Primary Care Coding Alert

Maximize Payment for Critical Care Services

Coding professionals who monitor critical care service codes noticed several significant changes earlier this year. These adjustments increased opportunities for family physicians to report critical care services but, ironically, they also triggered a reduction in the work relative value units (RVUs) associated with these codes.

Last year, critical care specialists recommended that the American Medical Association modify CPT definitions for critical care, in many instances relaxing the circumstances under which they can be assigned.

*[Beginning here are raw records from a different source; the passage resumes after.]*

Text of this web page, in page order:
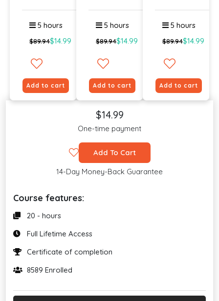
5 hours
$89.94$14.99
Add to cart
5 hours
$89.94$14.99
Add to cart
5 hours
$89.94$14.99
Add to cart
$14.99
One-time payment
Add To Cart
14-Day Money-Back Guarantee
Course features:
20 - hours
Full Lifetime Access
Certificate of completion
8589 Enrolled
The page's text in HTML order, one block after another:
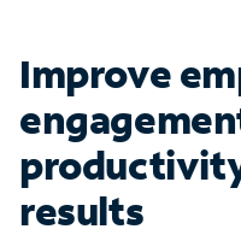
Improve
results
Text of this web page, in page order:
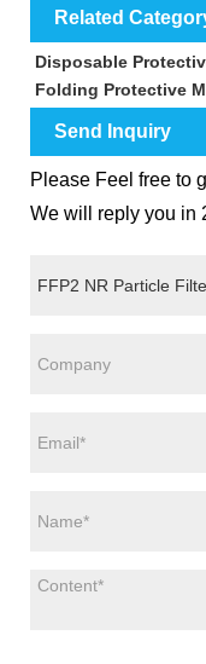
Related
Disposable
Folding Protective
Send Inquiry
Please Feel free to
We will reply you in
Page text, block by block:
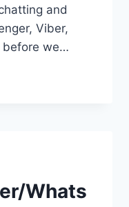
and
Viber,
before we…
Whats
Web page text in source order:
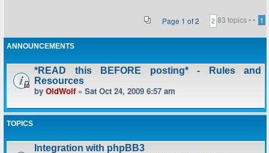
83 topics •
Page 1 of2 • 1
2
ANNOUNCEMENTS
*READ this BEFORE posting* - Rules and
Resources
by OldWolf» Sat Oct 24, 2009 6:57 am
TOPICS
Integration with phpBB3
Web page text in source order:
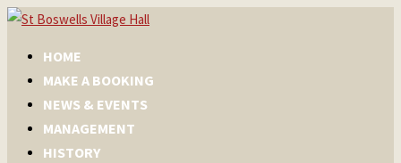
HOME
MAKE A BOOKING
NEWS & EVENTS
MANAGEMENT
HISTORY
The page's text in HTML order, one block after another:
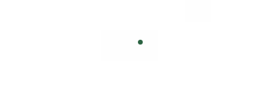
— Helen Keller
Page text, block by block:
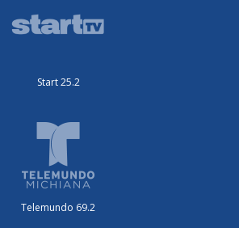
Start 25.2
Telemundo 69.2
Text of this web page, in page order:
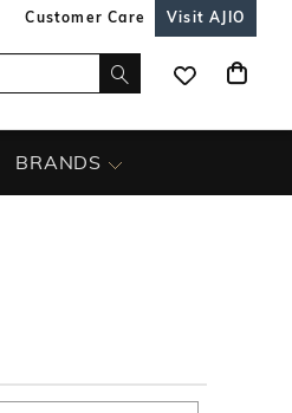
Customer Care Visit AJIO
BRANDS
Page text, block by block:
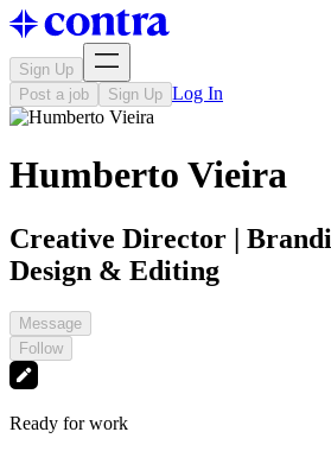
Sign Up
Post a job
Sign Up Log In
Humberto Vieira
Creative Director |
Design & Editing
Message
Follow
Ready for work
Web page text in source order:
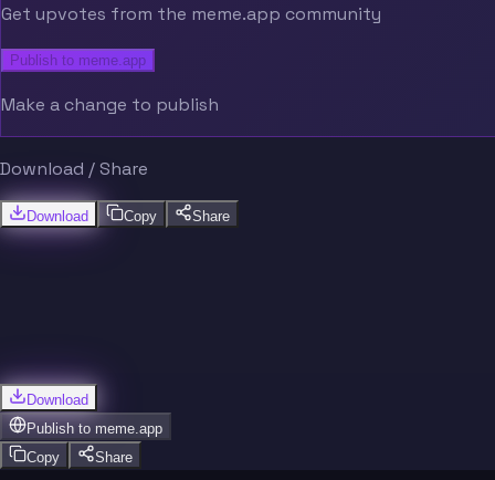
Get upvotes from the meme.app community
Publish to meme.app
Make a change to publish
Download / Share
Download Copy Share
Download
Publish to meme.app
Copy
Share
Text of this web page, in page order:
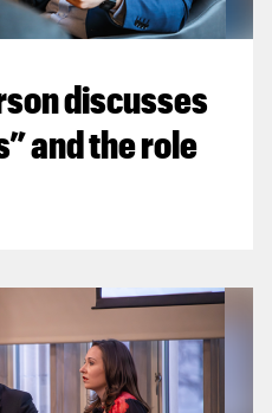
discusses
and the role
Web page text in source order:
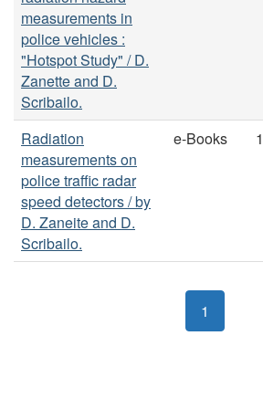
measurements in
police vehicles :
"Hotspot Study" / D.
Zanette and D.
Scribailo.
Radiation
measurements on
police traffic radar
speed detectors / by
D. Zaneite and D.
Scribailo.
e-Books
1
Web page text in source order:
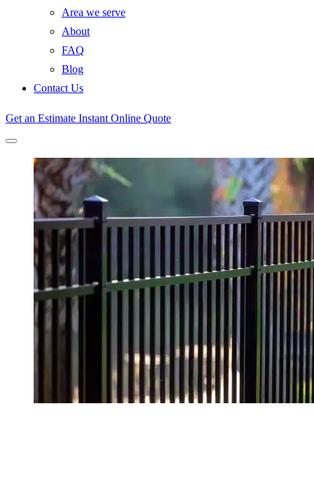
Area we serve
About
FAQ
Blog
Contact Us
Get an Estimate Instant Online Quote
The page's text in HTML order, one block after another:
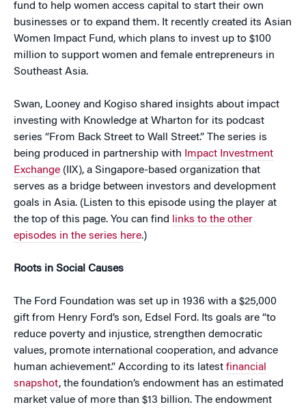
fund to help women access capital to start their own
businesses or to expand them. It recently created its Asian
Women Impact Fund, which plans to invest up to $100
million to support women and female entrepreneurs in
Southeast Asia.
Swan, Looney and Kogiso shared insights about impact
investing with Knowledge at Wharton for its podcast
series “From Back Street to Wall Street.” The series is
being produced in partnership with
Impact Investment
Exchange (IIX), a Singapore-based organization that
serves as a bridge between investors and development
goals in Asia. (Listen to this episode using the player at
the top of this page. You can find
links to the other
episodes in the series here.)
Roots in Social Causes
The Ford Foundation was set up in 1936 with a $25,000
gift from Henry Ford’s son, Edsel Ford. Its goals are “to
reduce poverty and injustice, strengthen democratic
values, promote international cooperation, and advance
human achievement.” According to its latest financial
snapshot, the foundation’s endowment has an estimated
market value of more than $13 billion. The endowment
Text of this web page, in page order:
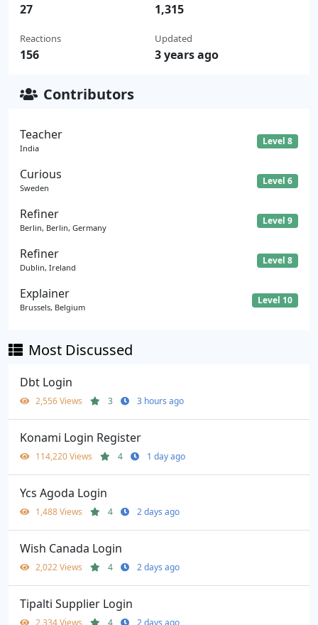
27
Reactions
156
1,315
Updated
3 years ago
Contributors
Teacher
India
Level 8
Curious
Sweden
Level 6
Refiner
Berlin, Berlin, Germany
Level 9
Refiner
Dublin, Ireland
Level 8
Explainer
Brussels, Belgium
Level 10
Most Discussed
Dbt Login
2,556 Views 3 3 hours ago
Konami Login Register
114,220 Views 4 1 day ago
Ycs Agoda Login
1,488 Views 4 2 days ago
Wish Canada Login
2,022 Views 4 2 days ago
Tipalti Supplier Login
2,334 Views 4 2 days ago
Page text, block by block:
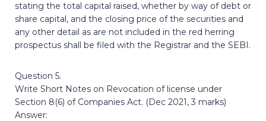
stating the total capital raised, whether by way of debt or
share capital, and the closing price of the securities and
any other detail as are not included in the red herring
prospectus shall be filed with the Registrar and the SEBI.
Question 5.
Write Short Notes on Revocation of license under
Section 8(6) of Companies Act. (Dec 2021, 3 marks)
Answer:
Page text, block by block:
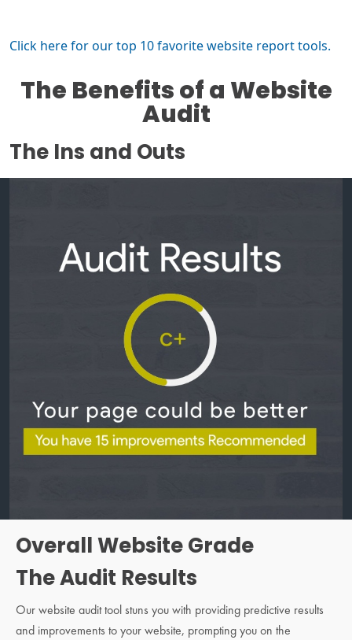
Click here for our top 10 favorite website report tools.
The Benefits of a Website
Audit
The Ins and Outs
Overall Website Grade
The Audit Results
Our website audit tool stuns you with providing predictive results
and improvements to your website, prompting you on the
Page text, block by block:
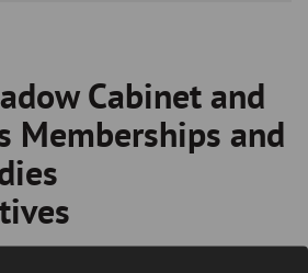
Cabinet and
Memberships and
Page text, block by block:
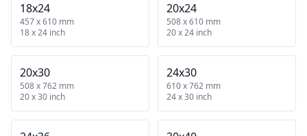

Specifically, services that coders previously reported as subsequent hospital care (evaluation and management codes [E/M] 99231-99236) are now categorized as critical care. The critical care codes modified in CPT 2000 include 99291 (critical care, evaluation and management of the critically ill or critically injured patient; first 30-74 minutes) and 99292 (each additional 30 minutes [list separately in addition to code for primary service]).

The Health Care Financing Administration (HCFA), which has long kept a close eye on the use of critical care codes, reacted to the adopted changes by reducing reimbursement received for these services. According to Daniel S. Fick, MD, associate professor, residency director and medical director for the Department of Family Medicine at the University of Iowa College of Medicine in Iowa City, the change in critical care RVUs represents a decrease in reimbursement of about 10 percent.

Patient Not Required to Be Unstable

The most significant example of the changes in critical care coding is the deletion of the word unstable from the descriptions for 99291 and 99292. This is a noteworthy change, coding professionals point out, because it includes conditions previously not categorized as critical. In the past, these would have been reported with one of the subsequent hospital care codes (99231-99233).

Susan Callaway-Stradley, CPC, CCS-P, an independent coding consultant and educator based in North Augusta, S.C., agrees. This new definition relaxes the times when coders can appropriately report these critical care codes. A physician may see a patient who is critically ill or injured, but whose condition may not be defined as clinically unstable. In the past, we could not assign a critical care code for these services. Now we can.

For instance, a patient may be admitted to the intensive care unit (ICU) after a significant cardiac event. His vital signs have normalized, but his condition continues to be critical. In the past, family physician services while treating this patient would have been coded with the appropriate E/M code. Because CPT 2000 has removed the requirement that the patient be unstable, services could now be coded with 99291 for the first 30-74 minutes of care and 99292 for each additional 30 minutes, if all other requirements for critical care services are met (see Defining Critical Care on page 45).